As illustrated in Fig. 3b, this model contains 7 convolutional layers − 3 for the encoder; 1 for the bottleneck; 3 up-sampling layers for the decoder. The loss function we chose consisted of focal loss, dice loss, and binary cross entropy summed up into a total loss. To evaluate the performance of the model, this work adopted the IoU score 30 as the metric. As the optimizer, we used Adam with a learning rate of 0.001. After 400 epochs of learning with a batch size of 8, the model converged to a stable value both for IoU scores and the loss. The final IoU was 0.98 and the loss was 0.05 (Supplementary Fig. 1). As presented in Table 1, this DNN model speeds up the segmentation process with 0.062 seconds for one stack. Even with the training time of 8.5 minutes in one shot, this solution is still superior to other candidates by accelerating the segmentation to at least ~ 10000 times.
Surrogate model evaluation
The trained U-Net surrogate model can directly predict the focus-score mask with the widefield microscopy images as inputs. This approach significantly simplified the segmentation compared to the previous focus-score pipeline. Figure 4a illustrates part of the segmentation results. Notably, from the completely out-of-focus slice (slice 0) to the completely in-focus slice (slice 19), the DNN model distinguished the in-focus pixels correctly. In slice 0, the model labelled the whole image as out-focus. The results were consistent with the GT mask. As the focal plane changed during optical sectioning, the image contained more in-focus pixels.

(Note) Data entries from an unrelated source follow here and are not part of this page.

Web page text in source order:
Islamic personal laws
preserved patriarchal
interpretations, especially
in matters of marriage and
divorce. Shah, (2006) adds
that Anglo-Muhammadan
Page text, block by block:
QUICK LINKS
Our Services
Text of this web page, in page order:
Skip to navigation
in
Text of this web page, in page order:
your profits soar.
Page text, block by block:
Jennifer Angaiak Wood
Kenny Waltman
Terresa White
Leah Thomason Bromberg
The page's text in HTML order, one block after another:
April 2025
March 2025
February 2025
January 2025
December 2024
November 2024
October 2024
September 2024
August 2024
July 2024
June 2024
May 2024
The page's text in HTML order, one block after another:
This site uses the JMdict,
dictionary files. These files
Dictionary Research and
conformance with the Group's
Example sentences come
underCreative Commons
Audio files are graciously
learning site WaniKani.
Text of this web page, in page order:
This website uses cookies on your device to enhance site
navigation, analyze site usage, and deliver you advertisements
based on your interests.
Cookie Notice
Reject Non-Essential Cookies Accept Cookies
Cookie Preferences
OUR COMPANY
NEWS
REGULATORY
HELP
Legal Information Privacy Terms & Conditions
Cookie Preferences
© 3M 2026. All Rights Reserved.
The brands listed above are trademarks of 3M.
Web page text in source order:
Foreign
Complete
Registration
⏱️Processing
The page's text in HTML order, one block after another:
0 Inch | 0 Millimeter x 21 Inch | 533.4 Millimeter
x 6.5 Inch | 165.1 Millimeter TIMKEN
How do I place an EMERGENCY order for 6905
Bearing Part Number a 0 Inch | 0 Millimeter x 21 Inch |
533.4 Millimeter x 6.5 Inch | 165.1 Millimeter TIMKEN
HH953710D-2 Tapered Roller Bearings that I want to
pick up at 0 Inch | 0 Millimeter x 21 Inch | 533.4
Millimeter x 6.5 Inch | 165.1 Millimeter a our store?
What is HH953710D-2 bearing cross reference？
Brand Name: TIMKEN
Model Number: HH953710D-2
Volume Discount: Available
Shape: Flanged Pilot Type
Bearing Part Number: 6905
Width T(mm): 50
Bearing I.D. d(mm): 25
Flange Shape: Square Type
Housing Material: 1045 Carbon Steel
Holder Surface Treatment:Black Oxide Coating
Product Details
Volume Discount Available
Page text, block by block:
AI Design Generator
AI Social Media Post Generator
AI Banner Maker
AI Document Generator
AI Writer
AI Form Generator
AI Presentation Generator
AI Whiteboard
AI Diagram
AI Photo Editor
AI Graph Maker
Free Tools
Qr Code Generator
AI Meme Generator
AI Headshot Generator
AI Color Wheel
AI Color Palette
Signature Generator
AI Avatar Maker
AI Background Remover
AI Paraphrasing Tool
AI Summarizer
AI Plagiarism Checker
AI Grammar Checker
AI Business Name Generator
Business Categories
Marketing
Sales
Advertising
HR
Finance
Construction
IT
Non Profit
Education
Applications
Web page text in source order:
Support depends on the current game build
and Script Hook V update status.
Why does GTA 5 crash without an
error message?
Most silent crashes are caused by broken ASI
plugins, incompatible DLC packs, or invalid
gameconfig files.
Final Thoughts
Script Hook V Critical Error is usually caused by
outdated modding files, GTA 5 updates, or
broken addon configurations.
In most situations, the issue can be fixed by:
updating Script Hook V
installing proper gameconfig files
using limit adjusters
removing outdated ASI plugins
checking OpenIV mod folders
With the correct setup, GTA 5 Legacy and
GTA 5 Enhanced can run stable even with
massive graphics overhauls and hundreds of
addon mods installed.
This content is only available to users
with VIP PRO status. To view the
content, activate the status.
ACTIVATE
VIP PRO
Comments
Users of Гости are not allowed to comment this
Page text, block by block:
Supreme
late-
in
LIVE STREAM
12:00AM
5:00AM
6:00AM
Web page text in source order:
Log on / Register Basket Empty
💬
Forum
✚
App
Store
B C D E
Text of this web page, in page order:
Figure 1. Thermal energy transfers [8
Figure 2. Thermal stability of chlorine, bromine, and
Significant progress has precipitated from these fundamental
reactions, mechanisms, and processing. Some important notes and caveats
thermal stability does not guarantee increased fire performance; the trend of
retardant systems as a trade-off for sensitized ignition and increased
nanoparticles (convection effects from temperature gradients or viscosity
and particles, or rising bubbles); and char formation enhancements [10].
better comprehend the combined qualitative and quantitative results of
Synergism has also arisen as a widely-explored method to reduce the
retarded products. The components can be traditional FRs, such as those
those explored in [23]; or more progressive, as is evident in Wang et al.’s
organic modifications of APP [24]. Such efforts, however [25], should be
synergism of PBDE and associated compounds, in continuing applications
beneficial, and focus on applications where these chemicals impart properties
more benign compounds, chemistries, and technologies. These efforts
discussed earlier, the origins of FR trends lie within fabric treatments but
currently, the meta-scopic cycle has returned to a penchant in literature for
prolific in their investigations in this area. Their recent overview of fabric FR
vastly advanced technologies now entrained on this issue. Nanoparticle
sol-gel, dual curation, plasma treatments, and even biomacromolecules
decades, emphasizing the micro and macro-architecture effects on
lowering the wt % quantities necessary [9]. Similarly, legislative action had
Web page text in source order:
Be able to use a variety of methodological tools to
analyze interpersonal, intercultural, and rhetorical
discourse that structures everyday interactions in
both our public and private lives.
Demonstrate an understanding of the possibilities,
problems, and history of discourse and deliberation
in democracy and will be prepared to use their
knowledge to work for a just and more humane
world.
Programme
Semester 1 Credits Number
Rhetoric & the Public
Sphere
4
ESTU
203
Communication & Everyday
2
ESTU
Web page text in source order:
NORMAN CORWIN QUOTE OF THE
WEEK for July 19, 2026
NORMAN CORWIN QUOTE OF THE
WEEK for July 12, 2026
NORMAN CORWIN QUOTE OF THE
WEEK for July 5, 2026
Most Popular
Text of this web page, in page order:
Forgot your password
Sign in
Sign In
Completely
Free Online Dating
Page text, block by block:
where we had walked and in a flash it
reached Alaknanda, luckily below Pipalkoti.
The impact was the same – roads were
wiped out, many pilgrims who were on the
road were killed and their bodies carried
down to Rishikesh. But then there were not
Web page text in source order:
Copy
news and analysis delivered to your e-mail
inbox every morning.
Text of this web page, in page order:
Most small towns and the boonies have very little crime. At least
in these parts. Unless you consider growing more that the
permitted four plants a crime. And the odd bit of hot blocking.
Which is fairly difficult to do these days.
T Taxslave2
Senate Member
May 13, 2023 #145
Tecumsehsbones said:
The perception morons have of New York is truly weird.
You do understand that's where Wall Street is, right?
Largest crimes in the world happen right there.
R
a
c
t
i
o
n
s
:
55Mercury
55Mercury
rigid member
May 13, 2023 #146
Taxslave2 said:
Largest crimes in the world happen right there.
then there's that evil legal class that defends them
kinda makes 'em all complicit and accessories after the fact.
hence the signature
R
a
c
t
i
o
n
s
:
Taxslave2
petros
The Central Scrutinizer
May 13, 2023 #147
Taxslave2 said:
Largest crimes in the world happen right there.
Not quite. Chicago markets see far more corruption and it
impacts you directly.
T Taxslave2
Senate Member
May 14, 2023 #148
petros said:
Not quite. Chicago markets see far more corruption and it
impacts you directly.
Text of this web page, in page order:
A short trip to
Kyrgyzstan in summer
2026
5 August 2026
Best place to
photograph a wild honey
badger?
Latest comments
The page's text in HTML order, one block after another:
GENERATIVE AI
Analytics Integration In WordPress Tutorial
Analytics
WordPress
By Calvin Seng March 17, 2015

The predictions of the DNN model stayed reliable. In slice 19, the model labeled correctly the whole target as in-focus. However, the prediction varied from the GT masks in certain cases (slice 9), which highlights opportunities for future improvements of this DNN model in the future.
The focus-score masks obtained from the surrogate model may be employed for in-focus pixel segmentation from the widefield microscopy images. As shown in Figure. 4b, these masks allow retaining only the in-focus part of the image. These, in turn, may be assembled into a 3D model of a specimen. Notably, this is possible by employing images obtained using widefield in vivo microscopy, in which unlike in CLSM, both in-focus and out-focus light contribute to the formation of the image in every image plane.